[Stored items from a collection]
........

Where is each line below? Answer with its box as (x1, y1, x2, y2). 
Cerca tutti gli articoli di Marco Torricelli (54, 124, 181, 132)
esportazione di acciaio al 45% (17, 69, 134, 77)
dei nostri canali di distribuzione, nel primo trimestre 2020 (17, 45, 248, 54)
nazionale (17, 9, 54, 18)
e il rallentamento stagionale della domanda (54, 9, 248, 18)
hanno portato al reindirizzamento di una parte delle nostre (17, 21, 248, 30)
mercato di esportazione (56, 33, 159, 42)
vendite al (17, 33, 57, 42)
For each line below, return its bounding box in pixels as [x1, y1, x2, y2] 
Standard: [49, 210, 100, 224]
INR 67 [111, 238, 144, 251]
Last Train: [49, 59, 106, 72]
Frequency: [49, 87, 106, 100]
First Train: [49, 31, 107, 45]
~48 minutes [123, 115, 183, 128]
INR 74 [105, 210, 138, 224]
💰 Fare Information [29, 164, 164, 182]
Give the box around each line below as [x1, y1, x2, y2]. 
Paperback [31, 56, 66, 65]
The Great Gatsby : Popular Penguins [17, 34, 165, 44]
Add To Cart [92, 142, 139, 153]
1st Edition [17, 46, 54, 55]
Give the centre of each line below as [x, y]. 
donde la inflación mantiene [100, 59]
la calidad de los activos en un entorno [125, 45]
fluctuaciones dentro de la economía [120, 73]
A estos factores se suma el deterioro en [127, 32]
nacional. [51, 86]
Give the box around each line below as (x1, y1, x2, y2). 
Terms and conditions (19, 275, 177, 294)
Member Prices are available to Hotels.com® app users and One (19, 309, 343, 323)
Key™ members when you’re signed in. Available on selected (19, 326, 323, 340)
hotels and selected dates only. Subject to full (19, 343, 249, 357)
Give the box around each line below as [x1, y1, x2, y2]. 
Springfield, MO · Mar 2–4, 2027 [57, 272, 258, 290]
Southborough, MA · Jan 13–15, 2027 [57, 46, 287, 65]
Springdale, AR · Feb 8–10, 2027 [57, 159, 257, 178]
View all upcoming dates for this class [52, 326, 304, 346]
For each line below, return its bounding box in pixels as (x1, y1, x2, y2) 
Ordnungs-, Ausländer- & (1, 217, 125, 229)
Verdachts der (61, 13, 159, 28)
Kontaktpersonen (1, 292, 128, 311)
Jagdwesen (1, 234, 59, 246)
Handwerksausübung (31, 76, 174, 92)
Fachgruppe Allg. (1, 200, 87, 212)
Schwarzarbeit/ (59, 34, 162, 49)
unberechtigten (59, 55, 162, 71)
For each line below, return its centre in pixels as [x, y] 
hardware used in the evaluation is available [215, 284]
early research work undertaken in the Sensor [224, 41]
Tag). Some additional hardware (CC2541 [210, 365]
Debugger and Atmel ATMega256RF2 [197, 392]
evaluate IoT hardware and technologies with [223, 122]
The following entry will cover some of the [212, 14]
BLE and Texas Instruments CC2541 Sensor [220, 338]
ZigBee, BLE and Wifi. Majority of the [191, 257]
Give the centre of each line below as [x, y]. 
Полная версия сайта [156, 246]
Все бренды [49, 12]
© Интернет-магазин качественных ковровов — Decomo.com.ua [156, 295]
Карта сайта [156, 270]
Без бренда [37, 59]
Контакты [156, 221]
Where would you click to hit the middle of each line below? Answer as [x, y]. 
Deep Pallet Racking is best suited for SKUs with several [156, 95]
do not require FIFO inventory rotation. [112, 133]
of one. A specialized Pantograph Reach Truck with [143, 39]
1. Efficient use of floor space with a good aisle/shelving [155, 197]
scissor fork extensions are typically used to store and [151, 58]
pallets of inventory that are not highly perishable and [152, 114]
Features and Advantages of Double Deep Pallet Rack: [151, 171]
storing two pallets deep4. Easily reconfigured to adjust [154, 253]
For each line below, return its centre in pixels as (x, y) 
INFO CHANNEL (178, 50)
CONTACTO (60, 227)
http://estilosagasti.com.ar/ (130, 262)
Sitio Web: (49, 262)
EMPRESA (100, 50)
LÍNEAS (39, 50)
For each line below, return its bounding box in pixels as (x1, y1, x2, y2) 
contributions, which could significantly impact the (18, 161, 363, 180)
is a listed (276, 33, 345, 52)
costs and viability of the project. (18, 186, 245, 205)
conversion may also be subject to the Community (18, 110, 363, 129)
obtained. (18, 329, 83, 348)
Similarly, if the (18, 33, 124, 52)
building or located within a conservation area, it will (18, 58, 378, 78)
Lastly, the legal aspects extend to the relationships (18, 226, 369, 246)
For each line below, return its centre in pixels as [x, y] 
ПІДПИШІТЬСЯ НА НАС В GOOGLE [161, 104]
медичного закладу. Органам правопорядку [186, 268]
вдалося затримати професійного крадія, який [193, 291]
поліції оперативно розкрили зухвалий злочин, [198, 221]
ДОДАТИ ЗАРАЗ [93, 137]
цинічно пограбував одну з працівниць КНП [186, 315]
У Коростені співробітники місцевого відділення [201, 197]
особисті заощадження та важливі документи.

........

| WORK TASK |
From beginning to end, the data must be duplicated exactly.

| RESULT |
Where is each line below? Answer with its box as (x1, y1, x2, y2). 
Cerca tutti gli articoli di Marco Torricelli (54, 124, 181, 132)
esportazione di acciaio al 45% (17, 69, 134, 77)
dei nostri canali di distribuzione, nel primo trimestre 2020 (17, 45, 248, 54)
nazionale (17, 9, 54, 18)
e il rallentamento stagionale della domanda (54, 9, 248, 18)
hanno portato al reindirizzamento di una parte delle nostre (17, 21, 248, 30)
mercato di esportazione (56, 33, 159, 42)
vendite al (17, 33, 57, 42)
For each line below, return its bounding box in pixels as [x1, y1, x2, y2] 
Standard: [49, 210, 100, 224]
INR 67 [111, 238, 144, 251]
Last Train: [49, 59, 106, 72]
Frequency: [49, 87, 106, 100]
First Train: [49, 31, 107, 45]
~48 minutes [123, 115, 183, 128]
INR 74 [105, 210, 138, 224]
💰 Fare Information [29, 164, 164, 182]
Give the box around each line below as [x1, y1, x2, y2]. 
Paperback [31, 56, 66, 65]
The Great Gatsby : Popular Penguins [17, 34, 165, 44]
Add To Cart [92, 142, 139, 153]
1st Edition [17, 46, 54, 55]
Give the centre of each line below as [x, y]. 
donde la inflación mantiene [100, 59]
la calidad de los activos en un entorno [125, 45]
fluctuaciones dentro de la economía [120, 73]
A estos factores se suma el deterioro en [127, 32]
nacional. [51, 86]
Give the box around each line below as (x1, y1, x2, y2). 
Terms and conditions (19, 275, 177, 294)
Member Prices are available to Hotels.com® app users and One (19, 309, 343, 323)
Key™ members when you’re signed in. Available on selected (19, 326, 323, 340)
hotels and selected dates only. Subject to full (19, 343, 249, 357)
Give the box around each line below as [x1, y1, x2, y2]. 
Springfield, MO · Mar 2–4, 2027 [57, 272, 258, 290]
Southborough, MA · Jan 13–15, 2027 [57, 46, 287, 65]
Springdale, AR · Feb 8–10, 2027 [57, 159, 257, 178]
View all upcoming dates for this class [52, 326, 304, 346]
For each line below, return its bounding box in pixels as (x1, y1, x2, y2) 
Ordnungs-, Ausländer- & (1, 217, 125, 229)
Verdachts der (61, 13, 159, 28)
Kontaktpersonen (1, 292, 128, 311)
Jagdwesen (1, 234, 59, 246)
Handwerksausübung (31, 76, 174, 92)
Fachgruppe Allg. (1, 200, 87, 212)
Schwarzarbeit/ (59, 34, 162, 49)
unberechtigten (59, 55, 162, 71)
For each line below, return its centre in pixels as [x, y] 
hardware used in the evaluation is available [215, 284]
early research work undertaken in the Sensor [224, 41]
Tag). Some additional hardware (CC2541 [210, 365]
Debugger and Atmel ATMega256RF2 [197, 392]
evaluate IoT hardware and technologies with [223, 122]
The following entry will cover some of the [212, 14]
BLE and Texas Instruments CC2541 Sensor [220, 338]
ZigBee, BLE and Wifi. Majority of the [191, 257]
Give the centre of each line below as [x, y]. 
Полная версия сайта [156, 246]
Все бренды [49, 12]
© Интернет-магазин качественных ковровов — Decomo.com.ua [156, 295]
Карта сайта [156, 270]
Без бренда [37, 59]
Контакты [156, 221]
Where would you click to hit the middle of each line below? Answer as [x, y]. 
Deep Pallet Racking is best suited for SKUs with several [156, 95]
do not require FIFO inventory rotation. [112, 133]
of one. A specialized Pantograph Reach Truck with [143, 39]
1. Efficient use of floor space with a good aisle/shelving [155, 197]
scissor fork extensions are typically used to store and [151, 58]
pallets of inventory that are not highly perishable and [152, 114]
Features and Advantages of Double Deep Pallet Rack: [151, 171]
storing two pallets deep4. Easily reconfigured to adjust [154, 253]
For each line below, return its centre in pixels as (x, y) 
INFO CHANNEL (178, 50)
CONTACTO (60, 227)
http://estilosagasti.com.ar/ (130, 262)
Sitio Web: (49, 262)
EMPRESA (100, 50)
LÍNEAS (39, 50)
For each line below, return its bounding box in pixels as (x1, y1, x2, y2) 
contributions, which could significantly impact the (18, 161, 363, 180)
is a listed (276, 33, 345, 52)
costs and viability of the project. (18, 186, 245, 205)
conversion may also be subject to the Community (18, 110, 363, 129)
obtained. (18, 329, 83, 348)
Similarly, if the (18, 33, 124, 52)
building or located within a conservation area, it will (18, 58, 378, 78)
Lastly, the legal aspects extend to the relationships (18, 226, 369, 246)
For each line below, return its centre in pixels as [x, y] 
ПІДПИШІТЬСЯ НА НАС В GOOGLE [161, 104]
медичного закладу. Органам правопорядку [186, 268]
вдалося затримати професійного крадія, який [193, 291]
поліції оперативно розкрили зухвалий злочин, [198, 221]
ДОДАТИ ЗАРАЗ [93, 137]
цинічно пограбував одну з працівниць КНП [186, 315]
У Коростені співробітники місцевого відділення [201, 197]
особисті заощадження та важливі документи.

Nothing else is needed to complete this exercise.